Stored items

*** Begin section ***

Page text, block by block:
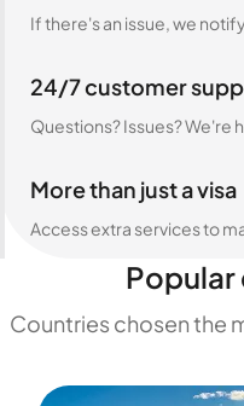
If there's an issue, we
24/7 customer
Questions? Issues? We're
More than just a visa
Access extra services to
Countries chosen the
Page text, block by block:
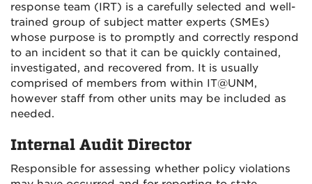
response team (IRT) is a carefully selected and well-
trained group of subject matter experts (SMEs)
whose purpose is to promptly and correctly respond
to an incident so that it can be quickly contained,
investigated, and recovered from. It is usually
comprised of members from within IT@UNM,
however staff from other units may be included as
needed.
Internal Audit Director
Responsible for assessing whether policy violations
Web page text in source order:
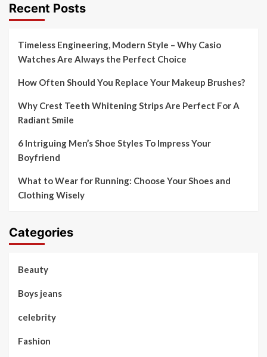
Recent Posts
Timeless Engineering, Modern Style – Why Casio
Watches Are Always the Perfect Choice
How Often Should You Replace Your Makeup Brushes?
Why Crest Teeth Whitening Strips Are Perfect For A
Radiant Smile
6 Intriguing Men’s Shoe Styles To Impress Your
Boyfriend
What to Wear for Running: Choose Your Shoes and
Clothing Wisely
Categories
Beauty
Boys jeans
celebrity
Fashion
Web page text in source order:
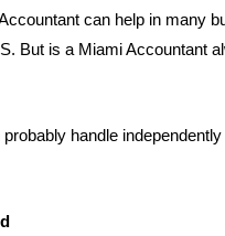
can help in many
But is a Miami Accountant
handle
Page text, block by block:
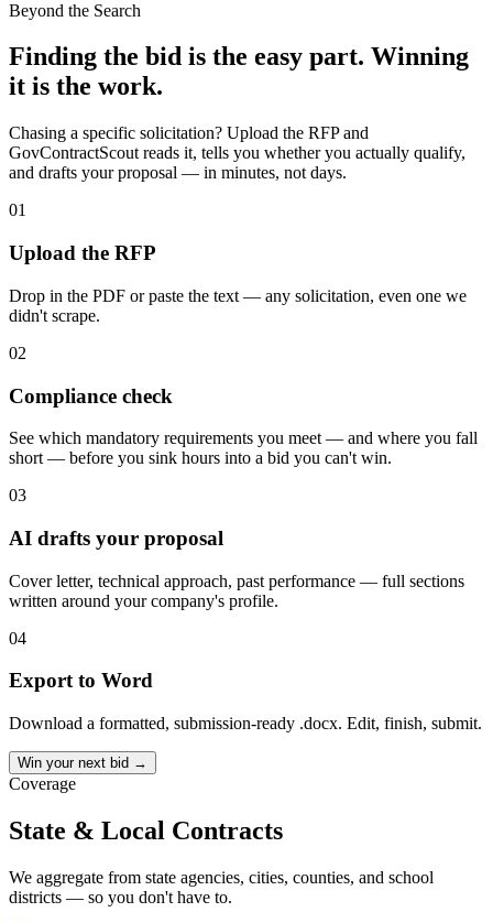
Beyond the Search
Finding the bid is the easy part. Winning
it is the work.
Chasing a specific solicitation? Upload the RFP and
GovContractScout reads it, tells you whether you actually qualify,
and drafts your proposal — in minutes, not days.
01
Upload the RFP
Drop in the PDF or paste the text — any solicitation, even one we
didn't scrape.
02
Compliance check
See which mandatory requirements you meet — and where you fall
short — before you sink hours into a bid you can't win.
03
AI drafts your proposal
Cover letter, technical approach, past performance — full sections
written around your company's profile.
04
Export to Word
Download a formatted, submission-ready .docx. Edit, finish, submit.
Win your next bid →
Coverage
State & Local Contracts
We aggregate from state agencies, cities, counties, and school
districts — so you don't have to.
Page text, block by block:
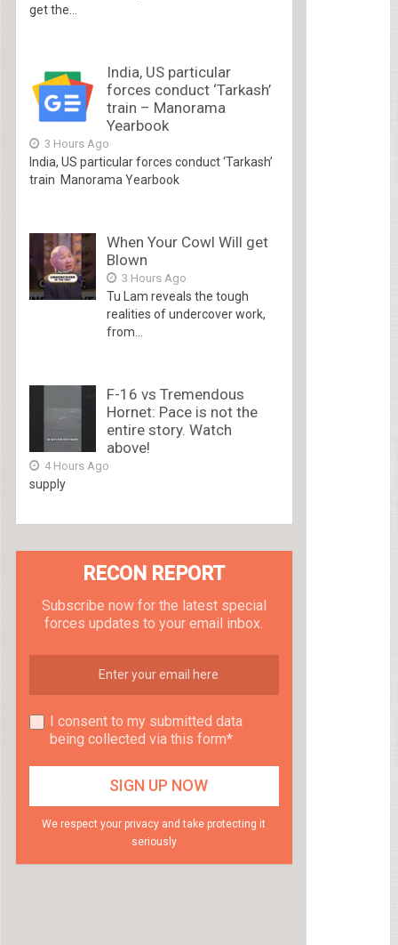
get the...
India, US particular
forces conduct ‘Tarkash’
train – Manorama
Yearbook
3 Hours Ago
India, US particular forces conduct ‘Tarkash’
train Manorama Yearbook
When Your Cowl Will get
Blown
3 Hours Ago
Tu Lam reveals the tough
realities of undercover work,
from...
F-16 vs Tremendous
Hornet: Pace is not the
entire story. Watch
above!
4 Hours Ago
supply
RECON REPORT
Subscribe now for the latest special
forces updates to your email inbox.
I consent to my submitted data
being collected via this form*
We respect your privacy and take protecting it
seriously
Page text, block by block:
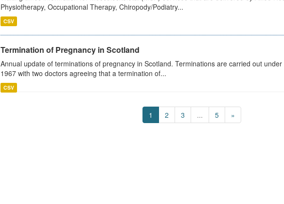
Physiotherapy, Occupational Therapy, Chiropody/Podiatry...
CSV
Termination of Pregnancy in Scotland
Annual update of terminations of pregnancy in Scotland. Terminations are carried out
1967 with two doctors agreeing that a termination of...
CSV
1 2 3 ... 5 »
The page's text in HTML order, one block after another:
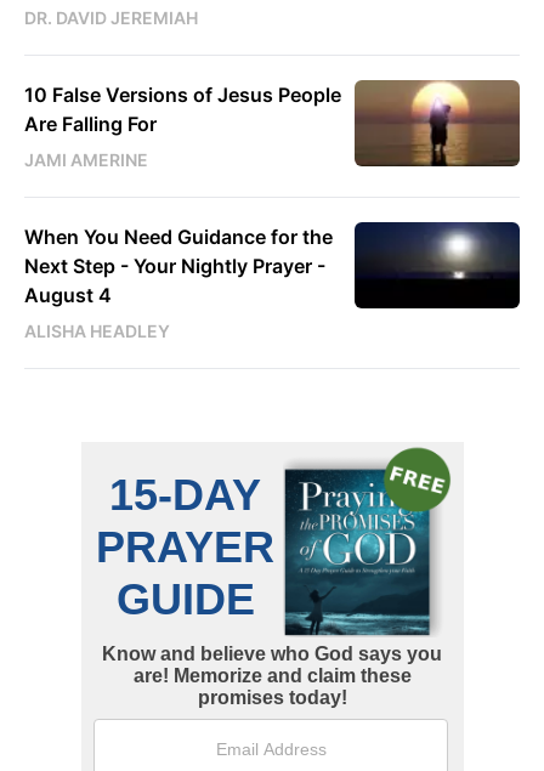
DR. DAVID JEREMIAH
10 False Versions of Jesus People
Are Falling For
JAMI AMERINE
When You Need Guidance for the
Next Step - Your Nightly Prayer -
August 4
ALISHA HEADLEY
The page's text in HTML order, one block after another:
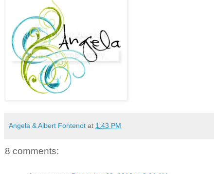
Angela & Albert Fontenot at 1:43 PM
8 comments:
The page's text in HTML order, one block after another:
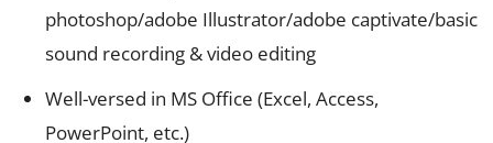
photoshop/adobe Illustrator/adobe captivate/basic
sound recording & video editing
Well-versed in MS Office (Excel, Access,
PowerPoint, etc.)
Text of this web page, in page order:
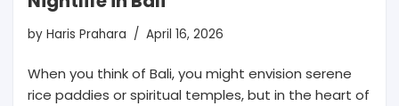
by Haris Prahara April 16, 2026
When you think of Bali, you might envision serene
rice paddies or spiritual temples, but in the heart of
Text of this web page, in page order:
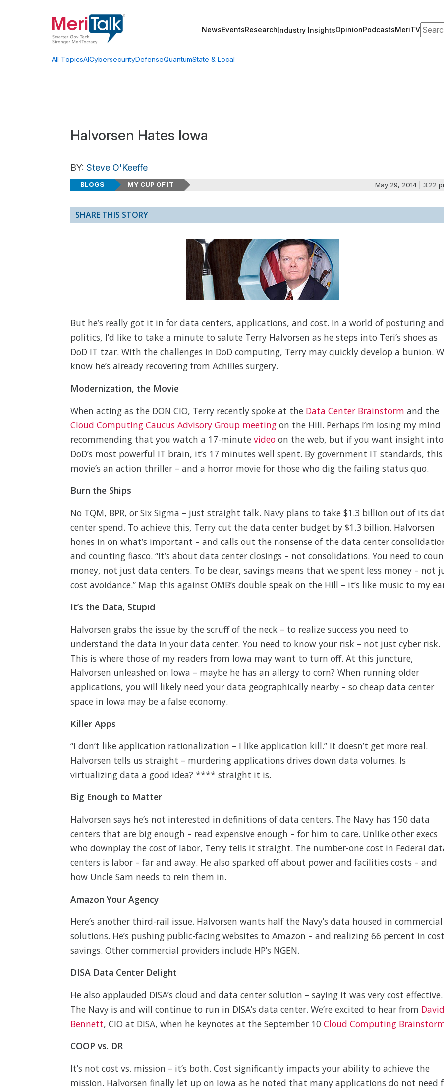
NewsEventsResearchIndustry InsightsOpinionPodcastsMeriTV
All TopicsAICybersecurityDefenseQuantumState & Local
Halvorsen Hates Iowa
BY: Steve O'Keeffe
BLOGS MY CUP OF IT May 29, 2014 | 3:22
SHARE THIS STORY
But he’s really got it in for data centers, applications, and cost. In a world of posturing and
politics, I’d like to take a minute to salute Terry Halvorsen as he steps into Teri’s shoes as
DoD IT tzar. With the challenges in DoD computing, Terry may quickly develop a bunion.
know he’s already recovering from Achilles surgery.
Modernization, the Movie
When acting as the DON CIO, Terry recently spoke at the Data Center Brainstorm and the
Cloud Computing Caucus Advisory Group meeting on the Hill. Perhaps I’m losing my mind
recommending that you watch a 17-minute video on the web, but if you want insight into
DoD’s most powerful IT brain, it’s 17 minutes well spent. By government IT standards, this
movie’s an action thriller – and a horror movie for those who dig the failing status quo.
Burn the Ships
No TQM, BPR, or Six Sigma – just straight talk. Navy plans to take $1.3 billion out of its
center spend. To achieve this, Terry cut the data center budget by $1.3 billion. Halvorsen
hones in on what’s important – and calls out the nonsense of the data center
and counting fiasco. “It’s about data center closings – not consolidations. You need to
money, not just data centers. To be clear, savings means that we spent less money – not
cost avoidance.” Map this against OMB’s double speak on the Hill – it’s like music to my
It’s the Data, Stupid
Halvorsen grabs the issue by the scruff of the neck – to realize success you need to
understand the data in your data center. You need to know your risk – not just cyber risk.
This is where those of my readers from Iowa may want to turn off. At this juncture,
Halvorsen unleashed on Iowa – maybe he has an allergy to corn? When running older
applications, you will likely need your data geographically nearby – so cheap data center
space in Iowa may be a false economy.
Killer Apps
“I don’t like application rationalization – I like application kill.” It doesn’t get more real.
Halvorsen tells us straight – murdering applications drives down data volumes. Is
virtualizing data a good idea? **** straight it is.
Big Enough to Matter
Halvorsen says he’s not interested in definitions of data centers. The Navy has 150 data
centers that are big enough – read expensive enough – for him to care. Unlike other execs
who downplay the cost of labor, Terry tells it straight. The number-one cost in Federal
centers is labor – far and away. He also sparked off about power and facilities costs – and
how Uncle Sam needs to rein them in.
Amazon Your Agency
Here’s another third-rail issue. Halvorsen wants half the Navy’s data housed in commercial
solutions. He’s pushing public-facing websites to Amazon – and realizing 66 percent in cost
savings. Other commercial providers include HP’s NGEN.
DISA Data Center Delight
He also applauded DISA’s cloud and data center solution – saying it was very cost effective.
The Navy is and will continue to run in DISA’s data center. We’re excited to hear from David
Bennett, CIO at DISA, when he keynotes at the September 10 Cloud Computing
COOP vs. DR
It’s not cost vs. mission – it’s both. Cost significantly impacts your ability to achieve the
mission. Halvorsen finally let up on Iowa as he noted that many applications do not need
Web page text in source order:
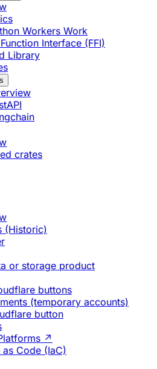
Workers Work
Interface (FFI)
Library
crates
(Historic)
or storage product
buttons
(temporary accounts)
button
↗
Code (IaC)

*** End section ***

(Work instructions) Quote every record above exactly, leaving out the pictures.

(Expected answer)
Page text, block by block:
If there's an issue, we
24/7 customer
Questions? Issues? We're
More than just a visa
Access extra services to
Countries chosen the
Page text, block by block:
response team (IRT) is a carefully selected and well-
trained group of subject matter experts (SMEs)
whose purpose is to promptly and correctly respond
to an incident so that it can be quickly contained,
investigated, and recovered from. It is usually
comprised of members from within IT@UNM,
however staff from other units may be included as
needed.
Internal Audit Director
Responsible for assessing whether policy violations
Web page text in source order:
Recent Posts
Timeless Engineering, Modern Style – Why Casio
Watches Are Always the Perfect Choice
How Often Should You Replace Your Makeup Brushes?
Why Crest Teeth Whitening Strips Are Perfect For A
Radiant Smile
6 Intriguing Men’s Shoe Styles To Impress Your
Boyfriend
What to Wear for Running: Choose Your Shoes and
Clothing Wisely
Categories
Beauty
Boys jeans
celebrity
Fashion
Web page text in source order:
can help in many
But is a Miami Accountant
handle
Page text, block by block:
Beyond the Search
Finding the bid is the easy part. Winning
it is the work.
Chasing a specific solicitation? Upload the RFP and
GovContractScout reads it, tells you whether you actually qualify,
and drafts your proposal — in minutes, not days.
01
Upload the RFP
Drop in the PDF or paste the text — any solicitation, even one we
didn't scrape.
02
Compliance check
See which mandatory requirements you meet — and where you fall
short — before you sink hours into a bid you can't win.
03
AI drafts your proposal
Cover letter, technical approach, past performance — full sections
written around your company's profile.
04
Export to Word
Download a formatted, submission-ready .docx. Edit, finish, submit.
Win your next bid →
Coverage
State & Local Contracts
We aggregate from state agencies, cities, counties, and school
districts — so you don't have to.
Page text, block by block:
get the...
India, US particular
forces conduct ‘Tarkash’
train – Manorama
Yearbook
3 Hours Ago
India, US particular forces conduct ‘Tarkash’
train Manorama Yearbook
When Your Cowl Will get
Blown
3 Hours Ago
Tu Lam reveals the tough
realities of undercover work,
from...
F-16 vs Tremendous
Hornet: Pace is not the
entire story. Watch
above!
4 Hours Ago
supply
RECON REPORT
Subscribe now for the latest special
forces updates to your email inbox.
I consent to my submitted data
being collected via this form*
We respect your privacy and take protecting it
seriously
Page text, block by block:
Physiotherapy, Occupational Therapy, Chiropody/Podiatry...
CSV
Termination of Pregnancy in Scotland
Annual update of terminations of pregnancy in Scotland. Terminations are carried out
1967 with two doctors agreeing that a termination of...
CSV
1 2 3 ... 5 »
The page's text in HTML order, one block after another:
DR. DAVID JEREMIAH
10 False Versions of Jesus People
Are Falling For
JAMI AMERINE
When You Need Guidance for the
Next Step - Your Nightly Prayer -
August 4
ALISHA HEADLEY
The page's text in HTML order, one block after another:
Angela & Albert Fontenot at 1:43 PM
8 comments:
The page's text in HTML order, one block after another:
photoshop/adobe Illustrator/adobe captivate/basic
sound recording & video editing
Well-versed in MS Office (Excel, Access,
PowerPoint, etc.)
Text of this web page, in page order:
by Haris Prahara April 16, 2026
When you think of Bali, you might envision serene
rice paddies or spiritual temples, but in the heart of
Text of this web page, in page order:
NewsEventsResearchIndustry InsightsOpinionPodcastsMeriTV
All TopicsAICybersecurityDefenseQuantumState & Local
Halvorsen Hates Iowa
BY: Steve O'Keeffe
BLOGS MY CUP OF IT May 29, 2014 | 3:22
SHARE THIS STORY
But he’s really got it in for data centers, applications, and cost. In a world of posturing and
politics, I’d like to take a minute to salute Terry Halvorsen as he steps into Teri’s shoes as
DoD IT tzar. With the challenges in DoD computing, Terry may quickly develop a bunion.
know he’s already recovering from Achilles surgery.
Modernization, the Movie
When acting as the DON CIO, Terry recently spoke at the Data Center Brainstorm and the
Cloud Computing Caucus Advisory Group meeting on the Hill. Perhaps I’m losing my mind
recommending that you watch a 17-minute video on the web, but if you want insight into
DoD’s most powerful IT brain, it’s 17 minutes well spent. By government IT standards, this
movie’s an action thriller – and a horror movie for those who dig the failing status quo.
Burn the Ships
No TQM, BPR, or Six Sigma – just straight talk. Navy plans to take $1.3 billion out of its
center spend. To achieve this, Terry cut the data center budget by $1.3 billion. Halvorsen
hones in on what’s important – and calls out the nonsense of the data center
and counting fiasco. “It’s about data center closings – not consolidations. You need to
money, not just data centers. To be clear, savings means that we spent less money – not
cost avoidance.” Map this against OMB’s double speak on the Hill – it’s like music to my
It’s the Data, Stupid
Halvorsen grabs the issue by the scruff of the neck – to realize success you need to
understand the data in your data center. You need to know your risk – not just cyber risk.
This is where those of my readers from Iowa may want to turn off. At this juncture,
Halvorsen unleashed on Iowa – maybe he has an allergy to corn? When running older
applications, you will likely need your data geographically nearby – so cheap data center
space in Iowa may be a false economy.
Killer Apps
“I don’t like application rationalization – I like application kill.” It doesn’t get more real.
Halvorsen tells us straight – murdering applications drives down data volumes. Is
virtualizing data a good idea? **** straight it is.
Big Enough to Matter
Halvorsen says he’s not interested in definitions of data centers. The Navy has 150 data
centers that are big enough – read expensive enough – for him to care. Unlike other execs
who downplay the cost of labor, Terry tells it straight. The number-one cost in Federal
centers is labor – far and away. He also sparked off about power and facilities costs – and
how Uncle Sam needs to rein them in.
Amazon Your Agency
Here’s another third-rail issue. Halvorsen wants half the Navy’s data housed in commercial
solutions. He’s pushing public-facing websites to Amazon – and realizing 66 percent in cost
savings. Other commercial providers include HP’s NGEN.
DISA Data Center Delight
He also applauded DISA’s cloud and data center solution – saying it was very cost effective.
The Navy is and will continue to run in DISA’s data center. We’re excited to hear from David
Bennett, CIO at DISA, when he keynotes at the September 10 Cloud Computing
COOP vs. DR
It’s not cost vs. mission – it’s both. Cost significantly impacts your ability to achieve the
mission. Halvorsen finally let up on Iowa as he noted that many applications do not need
Web page text in source order:
Workers Work
Interface (FFI)
Library
crates
(Historic)
or storage product
buttons
(temporary accounts)
button
↗
Code (IaC)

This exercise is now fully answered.